LiveKit server itself runs plain ws:// on the loopback interface (127.0.0.1:7880) and nothing reaches that port from off-box. External clients — browser, web-xr, Android, iOS, visionOS — connect only to a same-origin wss:// URL exposed by the hub’s web server.

When web_server_tls is enabled (the default), the web server (_web_server.py) terminates TLS on web_server_port (8080 by default) and mounts a /rtc route that proxies LiveKit signaling bidirectionally to the internal ws://127.0.0.1:7880 (_lk_proxy.py). A self-signed certificate is auto-generated on first run; supply cert_file and key_file to use your own. The proxy forwards end-to-end headers so SDK authentication (such as the LiveKit Swift SDK’s Authorization: Bearer) reaches the server, and handles both the versioned (/rtc/v1) and legacy (/rtc) signaling paths.

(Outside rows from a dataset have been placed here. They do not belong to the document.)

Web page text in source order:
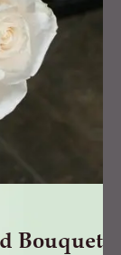
Bouquet
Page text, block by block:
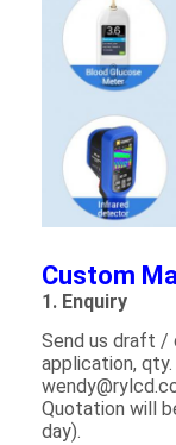
COG LCD
Dot Matrix LCD
OLED Display
7 Segment
FANUC LCD
VFD Display
Custom LCD
Custom
1. Enquiry
Send us draft /
application,
Quotation will
day).
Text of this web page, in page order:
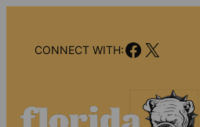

The web server’s /token endpoint returns a signed LiveKit JWT together with the URL the client should use. With TLS on, that URL is the same-origin wss://<host>:<web_server_port> — so the client SDK never needs a per-deployment toggle. A /cert endpoint serves the active certificate as an installable iOS profile.

Set web_server_tls: false for the two cases where the hub should not terminate TLS itself: a TLS-terminating reverse proxy (nginx, Caddy, Cloudflare Tunnel) sits in front and speaks plain http:// + ws:// to the hub on the loopback, or localhost-only development where browsers already grant camera and microphone access on http://localhost. In that mode /token returns a plain ws:// URL and the proxy carries plain WebSocket.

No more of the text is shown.